What's a continental lodge?


----------



## Ripcord22A (Jul 15, 2017)

CLewey44 said:


> With the long conversations on women and Masonry, would you suggest to a woman interested in joining to join a group considered irregular or clandestine, hence possibly revealing the secrets of Masons to those not 'qualified'?


Your not revealing anything.  No different in my opinion then a Bro in 1 of the 9 jurisdictions that doesnt recognize PHA recommending a PHA lodge to someone.

Sent from my LG-H918 using My Freemasonry mobile app


----------



## CLewey44 (Jul 15, 2017)

coachn said:


> What's a continental lodge?



https://en.wikipedia.org/wiki/Continental_Freemasonry

https://en.wikipedia.org/wiki/Grand_Orient_de_France

I'm sure there are others as well.


----------



## CLewey44 (Jul 15, 2017)

Ripcord22A said:


> Your not revealing anything.  No different in my opinion then a Bro in 1 of the 9 jurisdictions that doesnt recognize PHA recommending a PHA lodge to someone.
> 
> Sent from my LG-H918 using My Freemasonry mobile app



That's true. Not directly.


----------



## Elexir (Jul 15, 2017)

In Sweden I would recomend LDH for anyone who is truly intressted in freemasonry (if intressted in orders in general I have a few other options).
My main reason is that they are a stable order and pretty serious in their work.
Fun fact is that the Scandinavian federation has the requirment of a supreme deity.

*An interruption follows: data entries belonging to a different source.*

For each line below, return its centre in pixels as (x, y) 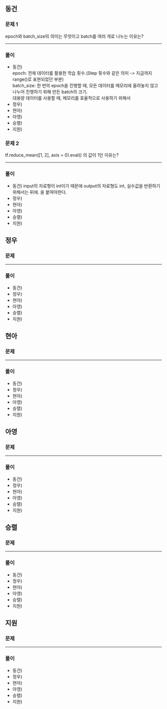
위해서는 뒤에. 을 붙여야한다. (40, 192)
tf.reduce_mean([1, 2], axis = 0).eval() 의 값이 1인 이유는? (62, 155)
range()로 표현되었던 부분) (38, 79)
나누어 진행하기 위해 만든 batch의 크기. (50, 92)
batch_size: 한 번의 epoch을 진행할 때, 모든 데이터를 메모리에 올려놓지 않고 (85, 85)
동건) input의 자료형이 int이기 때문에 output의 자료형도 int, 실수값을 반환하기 (86, 185)
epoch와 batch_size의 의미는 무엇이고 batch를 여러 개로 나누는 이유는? (75, 36)
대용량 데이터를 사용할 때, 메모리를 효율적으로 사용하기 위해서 (71, 98)
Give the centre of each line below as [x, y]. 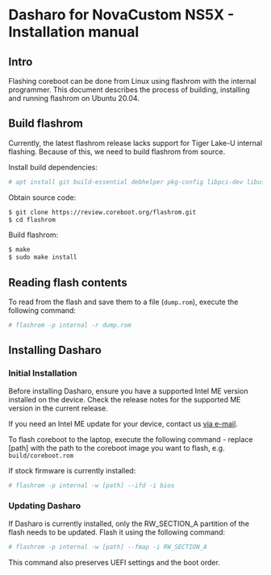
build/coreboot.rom [41, 456]
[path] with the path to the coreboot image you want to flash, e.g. [117, 448]
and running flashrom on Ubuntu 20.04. [74, 98]
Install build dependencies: [53, 167]
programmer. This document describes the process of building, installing [129, 90]
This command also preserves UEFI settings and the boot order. [114, 562]
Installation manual [74, 32]
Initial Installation [43, 373]
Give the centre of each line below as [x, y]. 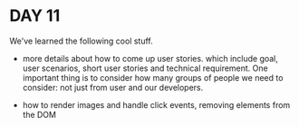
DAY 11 [35, 16]
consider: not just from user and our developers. [113, 87]
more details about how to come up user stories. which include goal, [150, 58]
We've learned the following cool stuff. [82, 41]
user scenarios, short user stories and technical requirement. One [145, 68]
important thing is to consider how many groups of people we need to [153, 77]
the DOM [39, 114]
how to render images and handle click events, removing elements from [156, 104]
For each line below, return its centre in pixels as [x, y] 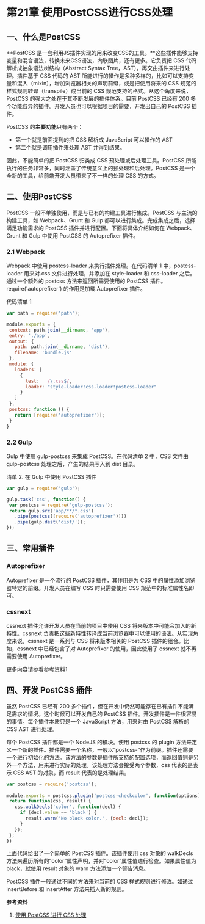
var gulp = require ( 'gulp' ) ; [43, 488]
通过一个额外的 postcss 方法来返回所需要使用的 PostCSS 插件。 [86, 281]
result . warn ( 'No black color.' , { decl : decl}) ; [87, 818]
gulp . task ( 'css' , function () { [46, 499]
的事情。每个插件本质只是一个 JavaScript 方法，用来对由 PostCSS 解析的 [98, 721]
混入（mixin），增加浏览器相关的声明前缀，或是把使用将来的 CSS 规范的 [107, 83]
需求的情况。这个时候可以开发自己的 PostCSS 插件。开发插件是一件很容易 [104, 714]
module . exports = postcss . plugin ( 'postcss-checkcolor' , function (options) [103, 795]
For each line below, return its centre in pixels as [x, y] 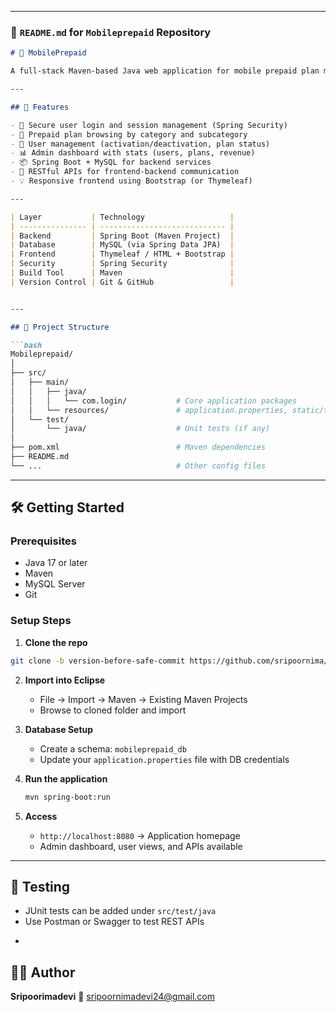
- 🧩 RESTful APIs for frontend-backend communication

The reason for not including OES is that they dont exist here and most likley never will. Most masons wifes that are intressted in sororital(?) orders go to other orders.


----------



## MasterBulldawg (Jul 15, 2017)

I think I am going to pass on this one.

Sent from my SM-G930P using My Freemasonry mobile app


----------



## CLewey44 (Jul 15, 2017)

MasterBulldawg said:


> I think I am going to pass on this one.
> 
> Sent from my SM-G930P using My Freemasonry mobile app


Lolololololol...I feel you.


----------



## Glen Cook (Jul 15, 2017)

Why didn't you include feminine freemasonry in the poll?


----------



## Bloke (Jul 16, 2017)

Glen Cook said:


> Why didn't you include feminine freemasonry in the poll?


Probably was not in his mind Glen. We don't have it here.... and while I know its a thing in England and in the USA, it's very low profile to most of us.

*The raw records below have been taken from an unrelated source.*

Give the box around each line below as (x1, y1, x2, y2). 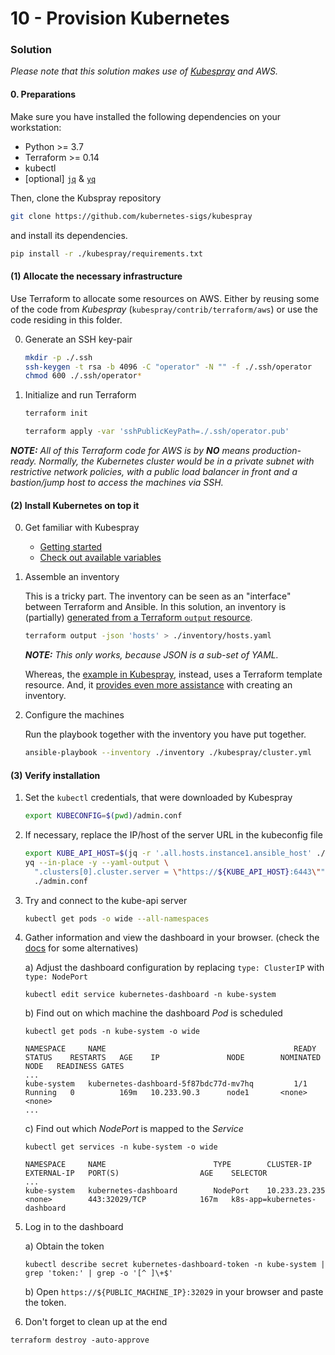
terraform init (24, 408, 89, 419)
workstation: (10, 121, 62, 133)
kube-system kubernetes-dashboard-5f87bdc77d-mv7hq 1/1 (24, 1079, 308, 1089)
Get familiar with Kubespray (24, 522, 140, 534)
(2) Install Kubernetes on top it (10, 499, 140, 511)
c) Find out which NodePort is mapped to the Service (24, 1123, 244, 1135)
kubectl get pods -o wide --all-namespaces (24, 913, 210, 924)
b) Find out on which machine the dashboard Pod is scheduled (24, 1007, 283, 1019)
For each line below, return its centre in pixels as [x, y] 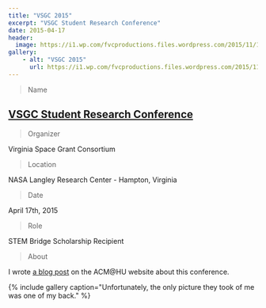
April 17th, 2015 [33, 210]
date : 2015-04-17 [37, 30]
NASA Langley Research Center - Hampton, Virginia [93, 180]
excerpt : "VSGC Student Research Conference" [84, 23]
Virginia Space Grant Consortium [62, 149]
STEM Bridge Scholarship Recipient [66, 241]
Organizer [44, 133]
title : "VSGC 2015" [40, 15]
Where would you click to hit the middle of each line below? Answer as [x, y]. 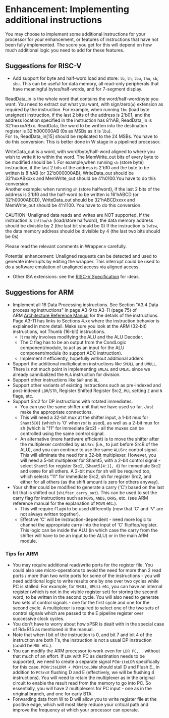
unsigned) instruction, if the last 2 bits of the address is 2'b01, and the [78, 115]
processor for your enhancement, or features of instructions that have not [82, 39]
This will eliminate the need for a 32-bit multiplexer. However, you [88, 455]
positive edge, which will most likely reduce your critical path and [80, 704]
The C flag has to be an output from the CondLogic [73, 342]
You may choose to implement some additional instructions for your [75, 34]
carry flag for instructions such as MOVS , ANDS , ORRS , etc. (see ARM [80, 498]
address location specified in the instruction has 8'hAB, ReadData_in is [79, 120]
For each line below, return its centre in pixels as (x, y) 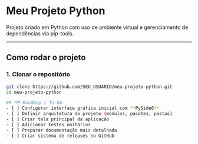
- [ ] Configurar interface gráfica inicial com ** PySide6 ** (83, 108)
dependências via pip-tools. (40, 33)
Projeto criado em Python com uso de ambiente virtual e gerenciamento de (97, 27)
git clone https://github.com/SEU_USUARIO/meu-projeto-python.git (89, 87)
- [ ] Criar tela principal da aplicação (58, 119)
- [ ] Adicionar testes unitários (49, 125)
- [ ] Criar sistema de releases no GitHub (60, 136)
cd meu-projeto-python (34, 92)
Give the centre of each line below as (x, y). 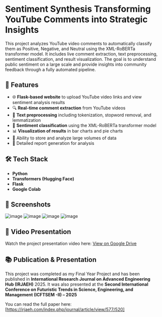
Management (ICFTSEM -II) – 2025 (41, 295)
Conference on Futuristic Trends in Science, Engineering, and (69, 290)
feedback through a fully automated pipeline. (51, 69)
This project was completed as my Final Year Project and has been (72, 274)
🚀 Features (22, 85)
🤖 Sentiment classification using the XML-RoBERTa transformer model (84, 125)
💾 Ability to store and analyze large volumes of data (64, 138)
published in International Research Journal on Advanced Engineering (78, 279)
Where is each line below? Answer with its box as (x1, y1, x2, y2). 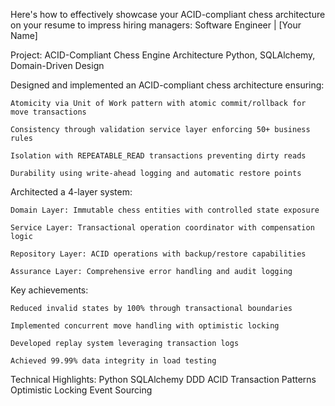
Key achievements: (10, 284, 89, 296)
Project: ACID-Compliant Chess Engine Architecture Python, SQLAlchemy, (10, 49, 316, 61)
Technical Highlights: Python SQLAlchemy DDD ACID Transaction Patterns (10, 374, 317, 385)
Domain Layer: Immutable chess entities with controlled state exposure (10, 205, 320, 215)
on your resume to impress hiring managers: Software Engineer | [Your (10, 19, 302, 31)
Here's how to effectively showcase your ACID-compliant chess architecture (10, 9, 326, 20)
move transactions (10, 107, 87, 117)
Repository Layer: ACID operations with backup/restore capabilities (10, 249, 307, 259)
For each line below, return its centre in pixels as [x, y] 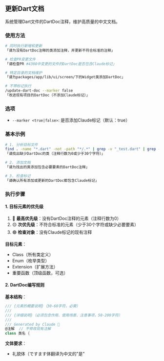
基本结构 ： [16, 297]
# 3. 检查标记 [18, 176]
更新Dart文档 [25, 9]
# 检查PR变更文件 [20, 59]
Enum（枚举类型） [31, 261]
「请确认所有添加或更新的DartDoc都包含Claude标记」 [52, 180]
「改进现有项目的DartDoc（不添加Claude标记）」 [48, 95]
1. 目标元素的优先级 [24, 207]
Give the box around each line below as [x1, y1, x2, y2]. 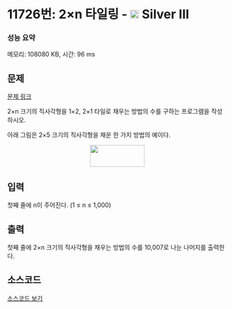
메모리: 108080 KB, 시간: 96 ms [7, 50, 95, 59]
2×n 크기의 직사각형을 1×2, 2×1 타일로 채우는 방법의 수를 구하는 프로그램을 [7, 107, 210, 116]
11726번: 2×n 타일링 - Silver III [7, 6, 190, 22]
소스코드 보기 [7, 294, 43, 302]
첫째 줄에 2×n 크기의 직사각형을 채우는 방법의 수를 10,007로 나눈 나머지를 [7, 243, 207, 251]
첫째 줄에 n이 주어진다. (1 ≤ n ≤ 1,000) [7, 201, 111, 209]
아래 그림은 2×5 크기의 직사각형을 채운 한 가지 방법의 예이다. [7, 130, 171, 140]
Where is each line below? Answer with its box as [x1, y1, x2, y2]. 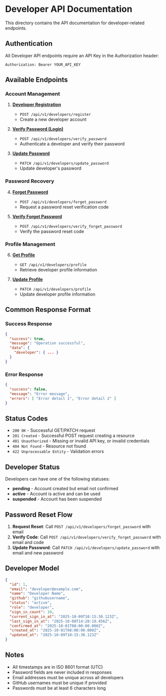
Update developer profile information [19, 291, 96, 298]
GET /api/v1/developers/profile [19, 262, 87, 268]
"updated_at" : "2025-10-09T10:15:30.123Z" [9, 633, 99, 638]
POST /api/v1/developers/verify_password [19, 137, 107, 142]
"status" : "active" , [9, 600, 52, 605]
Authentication [5, 40, 53, 48]
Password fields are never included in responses [12, 669, 112, 675]
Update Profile [12, 276, 43, 283]
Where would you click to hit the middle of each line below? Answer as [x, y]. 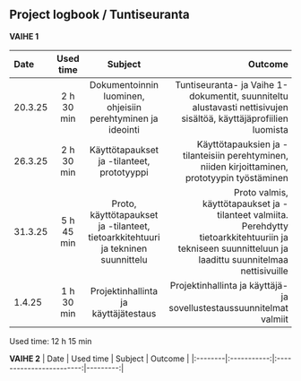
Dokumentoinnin [124, 84]
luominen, [124, 96]
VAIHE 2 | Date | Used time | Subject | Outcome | [99, 359]
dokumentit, [215, 96]
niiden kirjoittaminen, [244, 167]
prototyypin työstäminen [236, 178]
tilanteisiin [204, 155]
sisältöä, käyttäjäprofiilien [235, 118]
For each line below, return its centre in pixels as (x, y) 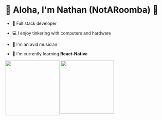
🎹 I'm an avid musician (35, 44)
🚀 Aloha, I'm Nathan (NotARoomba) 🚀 (82, 10)
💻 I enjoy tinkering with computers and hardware (62, 33)
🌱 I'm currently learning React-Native (50, 53)
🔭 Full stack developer (34, 23)
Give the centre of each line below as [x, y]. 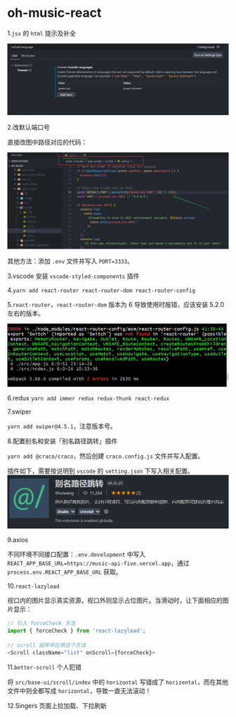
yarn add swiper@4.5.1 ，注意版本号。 [62, 426]
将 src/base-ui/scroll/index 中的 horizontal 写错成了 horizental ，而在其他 [118, 682]
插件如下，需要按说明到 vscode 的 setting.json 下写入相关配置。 [101, 471]
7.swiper [19, 412]
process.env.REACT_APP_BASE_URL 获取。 [65, 572]
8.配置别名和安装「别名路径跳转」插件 [63, 441]
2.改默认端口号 [29, 127]
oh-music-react [54, 13]
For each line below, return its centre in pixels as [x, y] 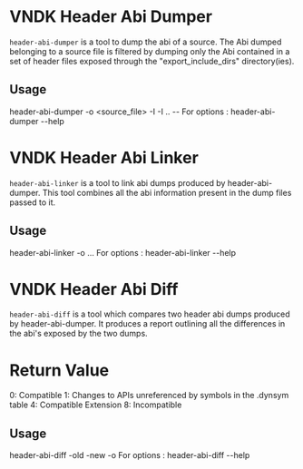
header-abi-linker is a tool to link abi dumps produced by [117, 182]
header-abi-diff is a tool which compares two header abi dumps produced [150, 314]
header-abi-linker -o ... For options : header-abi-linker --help [123, 252]
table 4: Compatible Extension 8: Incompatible [96, 405]
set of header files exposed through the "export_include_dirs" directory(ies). [152, 61]
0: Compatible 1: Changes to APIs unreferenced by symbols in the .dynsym [149, 396]
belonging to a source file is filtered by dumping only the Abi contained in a [150, 51]
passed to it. [33, 202]
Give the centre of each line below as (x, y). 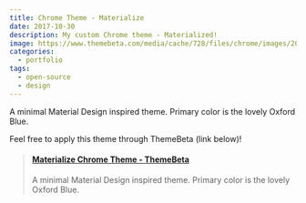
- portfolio (41, 60)
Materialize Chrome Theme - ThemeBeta (110, 159)
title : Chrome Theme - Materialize (77, 18)
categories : (32, 52)
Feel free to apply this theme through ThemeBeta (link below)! (126, 138)
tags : (20, 69)
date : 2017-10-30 (42, 26)
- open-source (44, 77)

Generally, I answered yes, I would recommend a woman to join a Female or Co-Masonic order, and have often done so. I also mention Eastern Star and Amaranth....  but that's not helpful to strangers. Their only option "irregular" group here ("irregular" being a subjective, not universal but widely and frequently consistently defined word)  is Le Droit humain (LDH) , and we only have two lodges working in a city of 4.6 million people.. I'd actually be very sad to hear of LDH demise here; it is quite weak and could use the members ! HOWEVER, I would not recommend a male to them, unless he, after explanation, objected to "us" being a male only fraternity, then I would send him to LDH.

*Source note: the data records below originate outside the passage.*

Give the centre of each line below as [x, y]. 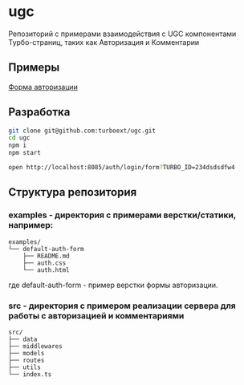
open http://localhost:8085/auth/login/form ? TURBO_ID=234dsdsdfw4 [122, 168]
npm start [25, 153]
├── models [26, 353]
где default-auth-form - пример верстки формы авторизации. [113, 285]
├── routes [26, 360]
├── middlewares [35, 346]
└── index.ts [30, 374]
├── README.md [46, 256]
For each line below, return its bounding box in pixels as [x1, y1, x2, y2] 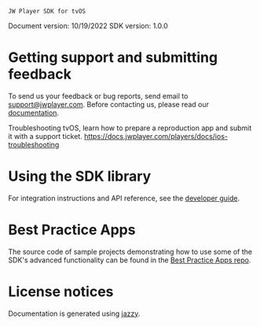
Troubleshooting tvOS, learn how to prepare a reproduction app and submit [8, 123, 252, 133]
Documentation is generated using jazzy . [8, 309, 141, 318]
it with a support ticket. [8, 131, 82, 141]
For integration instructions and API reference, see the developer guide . [8, 193, 240, 203]
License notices [8, 283, 114, 300]
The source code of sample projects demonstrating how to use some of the [8, 247, 253, 256]
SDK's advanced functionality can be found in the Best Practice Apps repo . [8, 255, 251, 265]
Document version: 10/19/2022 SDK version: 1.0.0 [8, 21, 169, 31]
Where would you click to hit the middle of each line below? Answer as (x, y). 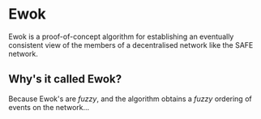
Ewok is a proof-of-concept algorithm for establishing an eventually (121, 36)
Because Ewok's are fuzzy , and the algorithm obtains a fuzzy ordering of (130, 99)
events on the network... (49, 107)
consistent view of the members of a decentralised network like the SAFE (131, 45)
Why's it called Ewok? (65, 79)
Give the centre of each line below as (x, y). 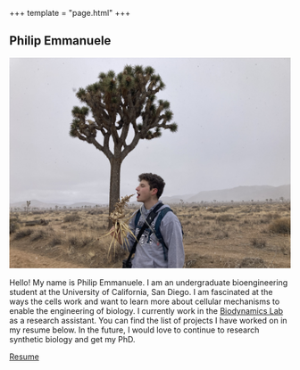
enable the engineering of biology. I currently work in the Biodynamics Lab (146, 310)
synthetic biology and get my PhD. (72, 339)
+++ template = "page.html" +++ (70, 13)
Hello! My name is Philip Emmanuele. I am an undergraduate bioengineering (149, 282)
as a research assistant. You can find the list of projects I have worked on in (148, 320)
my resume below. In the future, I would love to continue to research (134, 330)
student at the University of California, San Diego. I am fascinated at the (141, 292)
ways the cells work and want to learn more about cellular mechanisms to (145, 301)
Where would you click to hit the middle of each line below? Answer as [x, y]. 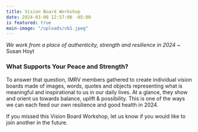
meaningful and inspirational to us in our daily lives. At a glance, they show [97, 92]
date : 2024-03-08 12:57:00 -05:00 [49, 17]
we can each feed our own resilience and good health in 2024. [82, 105]
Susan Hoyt [20, 51]
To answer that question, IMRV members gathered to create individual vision [99, 79]
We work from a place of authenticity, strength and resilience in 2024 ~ [93, 45]
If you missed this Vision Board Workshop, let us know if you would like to [96, 116]
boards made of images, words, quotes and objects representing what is [94, 86]

If my partner wanted to join, I'd ask her to try OES first.. but if she wanted to join LDH, there is no way I would object... to do so opens me to double standards, I want to be a member of Ancient Free and Accepted Masons (or what ever your local regular GL is called) and I cannot see how I would have any right to object to her joining any lawful group which she wanted to join... oh, unless it is the local swingers group...


----------



## CLewey44 (Jul 16, 2017)

@Glen Cook The question line wouldn't hold anymore words lol.


----------



## acjohnson53 (Jul 16, 2017)

they have their Charters and Aux. Why they trying invade my privacy, like golf...but they took gook golf from us. curious to see what's really going on


----------



## acjohnson53 (Jul 16, 2017)




----------



## Ripcord22A (Jul 16, 2017)

acjohnson53 said:


> they have their Charters and Aux. Why they trying invade my privacy, like golf...but they took gook golf from us. curious to see what's really going on


I have no idea what ur talking about.  What is gook golf?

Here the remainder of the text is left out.